The reaction injection molding was carried out at an equivalence ratio of 1.00 to 4.00 using a mold capable of obtaining × d3 mm). The temperature of the prepolymer (A) and the curing agent is adjusted to 60 ± 3 ° C, and the mold temperature is 8
The temperature was adjusted to 0 ± 5 ° C. After injecting the raw material mixed solution into the mold, it was cured and demolded for the curing time shown in Tables 1 to 5. Furthermore, the surface of the molded product was washed with trichloroethane, and urethane-based primer, flexen-600 primer and urethane-based paint, flexen-101 white (both manufactured by Nippon Paint Co., Ltd.) were applied, and the initial adhesion of the coating film was evaluated. . The obtained evaluation results are shown in Tables 1-6.

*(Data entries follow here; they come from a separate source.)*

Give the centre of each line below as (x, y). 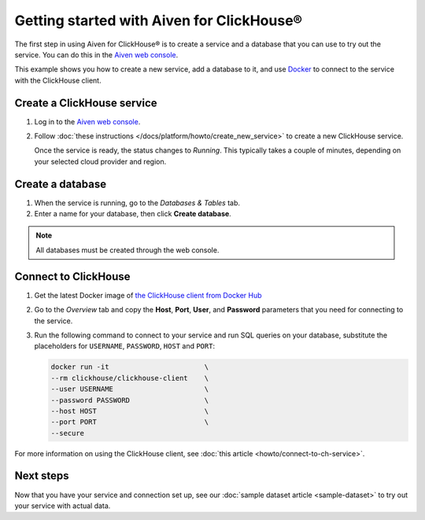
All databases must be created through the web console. (128, 250)
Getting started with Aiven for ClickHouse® (159, 20)
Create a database (60, 184)
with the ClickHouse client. (58, 80)
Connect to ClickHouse (72, 277)
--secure (68, 433)
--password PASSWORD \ (129, 400)
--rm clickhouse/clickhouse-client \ (129, 378)
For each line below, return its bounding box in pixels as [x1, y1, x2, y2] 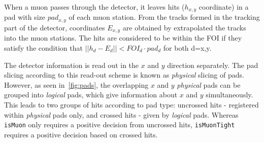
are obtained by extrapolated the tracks [122, 22, 246, 32]
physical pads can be [177, 79, 241, 90]
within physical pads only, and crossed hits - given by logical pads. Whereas [4, 109, 239, 120]
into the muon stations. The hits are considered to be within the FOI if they [4, 32, 242, 43]
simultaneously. [206, 89, 253, 100]
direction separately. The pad [167, 59, 258, 70]
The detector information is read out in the [4, 59, 139, 70]
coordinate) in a [199, 2, 249, 12]

Notes for Tables 1 to 5 MT: Millionate MT (MDI manufactured by Nippon Polyurethane Industry Co., Ltd.) MTL: Coronate MTL (carbodiimidated MDI manufactured by Nippon Polyurethane Industry Co., Ltd.) PPDI: p-Phenylenediisocyanate HDI: 1,6-hexamethylene diisocyanate D-4000: Jeffamine D-4000 (manufactured by Texaco Chemical) PP-4000: PP-4000 (manufactured by Sanyo Chemical Industry, polypropylene oxide diol) FA-703: Sannix FA-703 (manufactured by Sanyo Chemical Industry, chipped polyether) Triol) EA-2000: polyethylene adipate (molecular weight 20)
00) DETDA: 3,5 diethyl-2,4-diaminotoluene and 3,5-diethyl-2,6-diaminotoluene 8: 2 mixture EG: diethylene glycol catalyst A: 2-ethyl-potassium hexanoate and 1, 3,5-Tris (3-dimethylaminopropyl)-
Mixture of hexahydro-S-triazine in a weight ratio of 1: 1 Catalyst B: 1,3,5-tris (3-dimethylaminopropyl) -hexahydro-S-triazine Catalyst C: potassium 2-ethylhexanoate

[0029]

[Table 1]

[0030]

[Table 2]

[0031]

[Table 3]

[0032]

[Table 4]

[0033]

[Table 5]

[0034]

[Table 6]

[Brief description of drawings]

FIG. 1 is an external view of a product.

FIG. 2 is a side view of the product.

FIG. 3 is a sectional view of a product.

Claims (2)

[Claims] 1. A thermosetting urethane resin composition comprising (A) an NCO group-terminated prepolymer, (B) a compound containing an active hydrogen group as a curing agent, and a catalyst, wherein the (A)
The NCO group-terminated prepolymer serves as a modifier and has a one-end diol polysiloxane represented by the following general formula (1), or
The one-terminal diol polysiloxane and a molecular weight of 62 to 120
00, a mixture of active hydrogen compounds of (A) NCO
Equivalent ratio of group-terminated prepolymer and curing agent (B) (A) /
(B) is 1.20 to 5.00, a thermosetting urethane resin composition. [Chemical 1] (1) (wherein Me represents a methyl group, n is an integer of 1 ≦ n ≦ 100, and X and Y are 1 ≦ X ≦ 3, 0 ≦ Y ≦ 2 and X
+ Y = 3 is an integer, and R represents an alkylene group which may be linked by one or two or more alkyleneoxy groups. ) 2. A method for producing a molded article, which comprises using the composition according to claim 1 and, if necessary, adding an additive and pouring the composition into a mold using a reaction injection molding machine.